A former Corinth police officer running as an independent will be on the ballot this fall as a challenger to Saratoga County Sheriff James D. Bowen Sr.
Jason Longton Jr. of Greenfield is running against the longtime Republican incumbent on the Stop Corruption party line and will be the only challenger Bowen will face this fall.
Undersheriff Michael Woodcock had filed a general objection to Longton’s nominating petitions last week, shortly after they were submitted to the county Board of Elections. That filing protected Woodcock’s right to make a more specific objection, but his deadline to do so expired this week without further action.
That means that Longton will definitely appear on the Nov. 3 countywide ballot, said county Election Commissioner Diane Wade.
Bowen, who was appointed by Gov. Nelson Rockefeller to fill a vacancy in 1972, is currently the longest-tenured sheriff in the state. He is seeking another four-year term.

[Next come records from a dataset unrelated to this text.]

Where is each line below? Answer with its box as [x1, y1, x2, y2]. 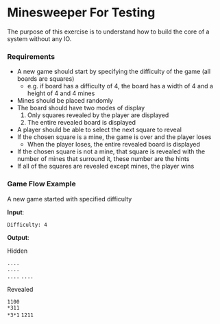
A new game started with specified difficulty [7, 195, 132, 203]
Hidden [7, 247, 28, 255]
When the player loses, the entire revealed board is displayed [27, 140, 201, 149]
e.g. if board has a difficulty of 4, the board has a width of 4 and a [27, 82, 214, 90]
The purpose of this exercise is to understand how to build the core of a [7, 27, 210, 36]
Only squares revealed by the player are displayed [27, 111, 169, 119]
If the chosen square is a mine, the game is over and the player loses [16, 133, 212, 141]
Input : [7, 208, 25, 216]
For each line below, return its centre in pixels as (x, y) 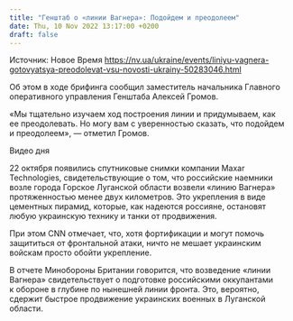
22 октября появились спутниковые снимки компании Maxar (127, 169)
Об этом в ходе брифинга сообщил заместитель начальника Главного (145, 87)
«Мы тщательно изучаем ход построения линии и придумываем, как (143, 115)
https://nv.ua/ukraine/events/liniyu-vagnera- (187, 60)
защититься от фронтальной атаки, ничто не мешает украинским (135, 243)
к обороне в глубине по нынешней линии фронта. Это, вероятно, (134, 289)
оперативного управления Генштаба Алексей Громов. (114, 96)
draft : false (34, 34)
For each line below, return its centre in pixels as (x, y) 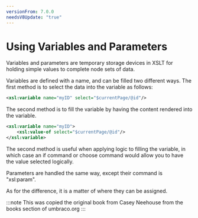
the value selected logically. (40, 162)
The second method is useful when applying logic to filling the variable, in (96, 149)
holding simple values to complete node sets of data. (70, 69)
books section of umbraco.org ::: (46, 208)
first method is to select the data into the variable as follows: (79, 87)
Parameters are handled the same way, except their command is (84, 173)
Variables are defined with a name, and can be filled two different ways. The (99, 81)
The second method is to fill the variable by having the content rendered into (99, 109)
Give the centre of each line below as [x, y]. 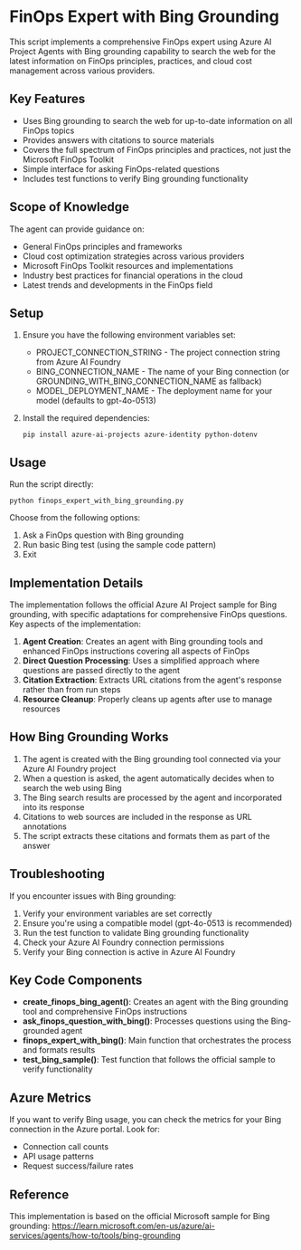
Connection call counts [66, 1147]
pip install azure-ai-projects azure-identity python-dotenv [140, 435]
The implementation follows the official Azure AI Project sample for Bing [143, 605]
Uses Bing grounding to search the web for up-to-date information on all [157, 120]
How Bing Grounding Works [89, 737]
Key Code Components [76, 981]
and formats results [59, 1050]
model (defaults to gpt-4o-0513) [96, 401]
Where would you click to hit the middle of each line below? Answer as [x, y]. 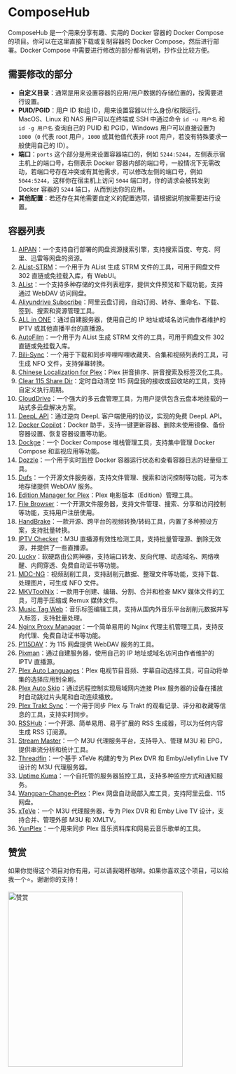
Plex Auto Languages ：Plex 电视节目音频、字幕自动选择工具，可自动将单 [123, 670]
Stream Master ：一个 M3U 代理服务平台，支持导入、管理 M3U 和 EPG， [122, 741]
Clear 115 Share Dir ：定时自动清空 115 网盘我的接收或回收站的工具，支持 [122, 380]
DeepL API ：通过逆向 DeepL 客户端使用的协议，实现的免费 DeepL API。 [122, 416]
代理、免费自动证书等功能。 [64, 635]
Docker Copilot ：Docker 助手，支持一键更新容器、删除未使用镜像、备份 [122, 425]
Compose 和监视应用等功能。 [61, 451]
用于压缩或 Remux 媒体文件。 [79, 600]
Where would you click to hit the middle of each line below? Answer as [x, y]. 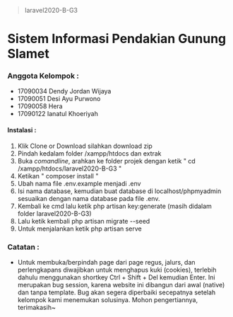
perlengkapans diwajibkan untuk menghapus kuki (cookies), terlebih [117, 270]
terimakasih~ [37, 307]
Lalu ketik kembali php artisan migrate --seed [84, 221]
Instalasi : [22, 130]
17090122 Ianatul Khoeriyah [58, 114]
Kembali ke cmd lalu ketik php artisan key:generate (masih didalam [114, 206]
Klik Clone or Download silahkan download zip [85, 146]
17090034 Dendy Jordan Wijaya [64, 91]
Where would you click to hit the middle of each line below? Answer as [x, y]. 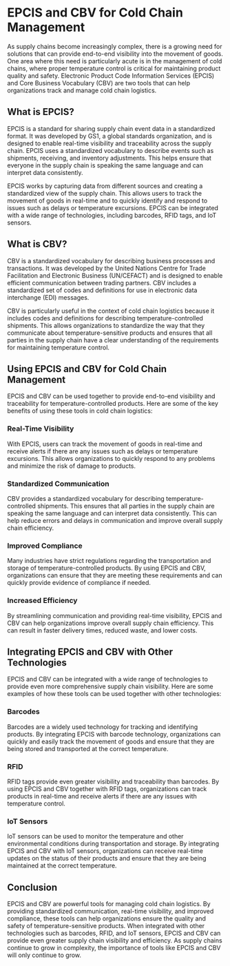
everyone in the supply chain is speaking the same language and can [105, 165]
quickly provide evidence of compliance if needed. [79, 583]
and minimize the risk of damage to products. [72, 466]
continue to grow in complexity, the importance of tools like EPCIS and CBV [114, 948]
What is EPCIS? [41, 112]
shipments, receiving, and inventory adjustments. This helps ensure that [109, 158]
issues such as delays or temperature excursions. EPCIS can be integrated [113, 207]
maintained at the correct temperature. [62, 865]
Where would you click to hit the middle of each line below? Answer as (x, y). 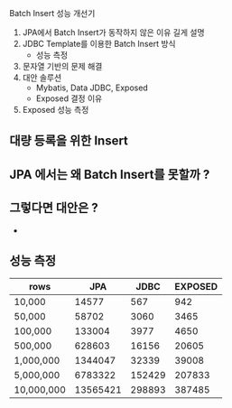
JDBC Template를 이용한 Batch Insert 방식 (99, 44)
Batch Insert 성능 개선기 (52, 13)
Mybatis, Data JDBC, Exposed (92, 88)
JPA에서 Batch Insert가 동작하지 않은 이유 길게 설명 (113, 32)
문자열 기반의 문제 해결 (62, 66)
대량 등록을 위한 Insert (69, 141)
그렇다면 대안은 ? (54, 208)
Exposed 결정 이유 (69, 98)
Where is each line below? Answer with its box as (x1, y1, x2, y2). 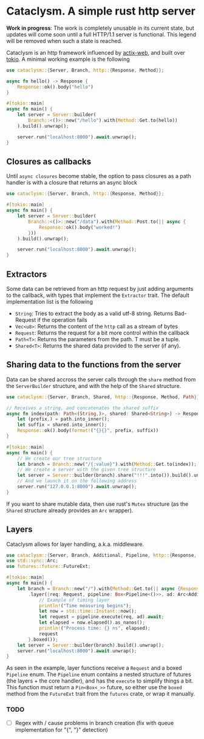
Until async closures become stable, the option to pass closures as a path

Michael DiGioacchino of Corinth, a Schenectady County corrections officer, campaigned last winter as a Republican but was unable to get enough signatures to challenge Bowen in a primary.
Democrats did not put up a candidate for sheriff this year.
“As soon as I get the word I’m good to go, I’m going to start campaigning. I’m going to do it the old-fashioned way, a lot of shoe leather,” Longton said.
He said he plans to accept no monetary donations.
“It has to be independent,” he said. “When you accept contributions, there’s always the expectation of something in return.”
Bowen did not return a call Thursday seeking comment.
Longton currently works driving a fuel delivery truck but previously was a police officer in Saratoga Springs, Glens Falls and Corinth.
Longton was the subject of a high-profile dismissal case in which the village of Corinth fired him for insubordination in 2004 — and he has been fighting for reinstatement ever since. Most of his campaign Web site, www.jasonlongton.com, is devoted to the case.
Longton was terminated for continuing a sexual harassment investigation after being told by the Corinth police chief to stop. Longton contends that the restaurant owner he was investigating — who later committed suicide — had political connections that impeded the investigation of his allegedly inappropriate physical contact with employees.
Longton was fired on a hearing officer’s recommendation, then reinstated by a court that found that the village hadn’t kept a proper hearing record. Longton was then fired again in 2007 after a second disciplinary hearing. That firing was upheld at the appeals court level, but Longton last week filed paperwork seeking to go before the Court of Appeals, the state’s highest court.
In the meantime, the Corinth Police Department was disbanded by the village board and the Sheriff’s Department has taken over law enforcement coverage there.
The office of sheriff, which oversees a countywide law enforcement staff of more than 100 as well as the county jail and its staff, currently has a salary of $106,812.